Amanda Whitehouse, PhD:I agree. I see that so much. I, went to a baby shower this weekend and there were the little cards on the table, some advice for the new mother and I wrote, let people help you. Yeah. Because I think we don't, and it, it's funny that you mentioned that because it wasn't intentional, but the day that I first gave my son peanut butter and he reacted, my sister happened to be at my house, she doesn't live locally. I wonder, looking back, like if it, there was a part of my brain that felt brave enough to do it that day because, because she was there without me planning it that way. Yes. But yeah, it makes such a good point we have to, find the supports around us, and not be afraid to lean on them because we would offer the same support to anyone else in an instant. All of us,
Lucy Upton, MNutr:what I say all of the time, and I turn around and I say, for these people, which, and that everyone's like, oh my god, in a heartbeat. I think the other thing actually, which often isn't spoken about widely, but I talk to a lot of my families about, um, this is, again, some of this is just sort of not necessarily, you know, like in a scientific paper somewhere, but very much through kind of practice based evidence is that, um, I find a lot of the burden of, so if we're talking about introducing allergens in the uk, that would very often fall to a mother who would be on maternity leave because, you know. Dads will be back at work, for example.'cause standard leave is two weeks paternity here and then they got back. Um, it was very much, you know, to women who also probably doing a million other things who, you know, might be having challenges with their own mental health who might be carrying a huge mental load. And actually this is another thing to do. And actually, um, I talk quite a lot to families, you know, when I'm talking to mothers often on calls or, or they're the only one there with their baby in clinic, for example. You know, like about how, you know, if you are, if you struggle to advocate for yourself, how can we empower the other people around you to help advocate for you and, and your son or daughter. But it's, and you know, I think it's just a nod to the fact that sometimes it's, you know, we're struggling to, you know, we need to ask other people to help hold some space too, or, or help open those doors and push open those doors or take control of something for us. And that, that is all, again, that's part of that asking for help. But, um, you know, supporting other people around you to advocate can be really, really helpful. When you're a new, you know, you're a new mother.
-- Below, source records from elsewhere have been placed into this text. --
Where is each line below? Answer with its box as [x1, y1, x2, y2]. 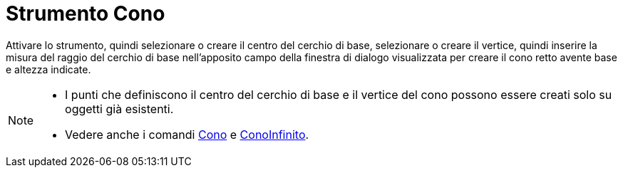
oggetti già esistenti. [65, 101, 174, 116]
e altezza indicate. [6, 63, 91, 75]
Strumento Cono [6, 1, 165, 26]
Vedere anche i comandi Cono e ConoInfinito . [65, 127, 309, 142]

Amanda Whitehouse, PhD:Absolutely. I, I'm so glad you're saying that, and I hope everyone listening is hearing and remembering all stages of life, not just when you're a new mother.. Mm.'cause as we said, each phase changes and there are new challenges ahead. Just when you think you've got it,
Lucy Upton, MNutr:no one is, but no one feels like they're nailing it for very long. I'm, I'm sure. I, I, I eat my words every time. I'm like, oh, I feel like we just got our heads around this. And I'm like, oh, give it 48 hours now. I've sent the timer off. I've said it out loud now. Should have said it out loud. Yeah, yeah, yeah, yeah. I think I literally said it a few days ago, um, with, you know, with our daughter. I was like, oh, you know, of course it the terrible twos. And I don't love that label, actually. Right. Because I think it preempts negativity. And actually when you understand what toddler's brain is doing, actually you can, you can view it and for such a different lens and with so much empathy and you feel so much more empowered as a parent. Um, but generally what, you know, I was using it in the context of, you know, actually don't think she has, you know, that many tantrums and actually, you know, she's, she's, we're, we're doing all right. I think, you know, we, we've been luck of the draw of course, and, um, very much eaten my words this last weekend. Uh huh. And, uh, yes. Again, I'm humbled by my small human.
Amanda Whitehouse, PhD:Well, and speaking of tantrums, and you touched on this before, um, with when we know something, but that doesn't mean that the fear won't take over. I was so excited about your book, but I was the most excited when you started acknowledging and talking about the role of the nervous system, because that hijacks everything else. Our knowledge. Yeah. Our experience. What do you think is the most important piece of this for people to understand in terms of that role of the nervous system?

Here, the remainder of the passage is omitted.